If you could only share one final message with your colleagues in both the community and the university, what would you say?

That question is the focus of the Last Lecture Series, which is hosted by the College of Health and Public Affairs. The series gives accomplished professors an opportunity to share their message with students, faculty and alumni.

Professor Emeritus Aaron Liberman, from the Department of Health Management and Informatics, was the most recent presenter in the series. More than 80 people attended his lecture, "Fixing America's Health Delivery System: A Proposal for the Expansion of Medicare to all of America's Citizenry," which took place at the FAIRWINDS Alumni Center on Dec. 2. A networking reception hour preceded the program, which lasted two hours.

During his speech, Liberman emphasized the importance of affordable health care, as well as the importance of addressing health care issues as unified Americans.

"In other words, we as a nation, as a people, not as Republicans or Democrats, not as Conservatives or Progressives, but as people who love their country, must recognize that health care today is a basic right of citizenship in this country," Liberman said. "And we must find a way to make that coverage available to all of our citizens without bankrupting the economy of America."
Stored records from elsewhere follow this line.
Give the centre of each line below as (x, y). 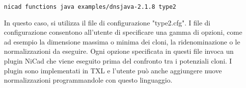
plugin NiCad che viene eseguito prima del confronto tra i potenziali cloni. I (118, 61)
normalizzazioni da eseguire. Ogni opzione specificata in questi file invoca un (119, 51)
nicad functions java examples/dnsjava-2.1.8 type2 (90, 7)
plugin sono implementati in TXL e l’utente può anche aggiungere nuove (113, 70)
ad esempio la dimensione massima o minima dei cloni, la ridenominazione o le (122, 41)
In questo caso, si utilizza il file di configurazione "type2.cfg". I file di (107, 22)
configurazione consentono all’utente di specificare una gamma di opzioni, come (123, 32)
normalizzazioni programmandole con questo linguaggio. (88, 80)

Liberman then discussed the ways in which he believes health care could be made affordable, particularly the Medicare Program, which sparked his interest in health services administration almost 50 years ago.

Liberman retired from the University of Central Florida in 2014 as a professor and former chair of the HMI Department. He is a trained hospital administrator and worked actively in the field as a CEO and COO of several hospitals and health services organizations. He also earned and has retained State of Florida licensure and certification as a health care risk manager. Liberman was awarded the rank of professor emeritus in April 2014 for his contributions to the university.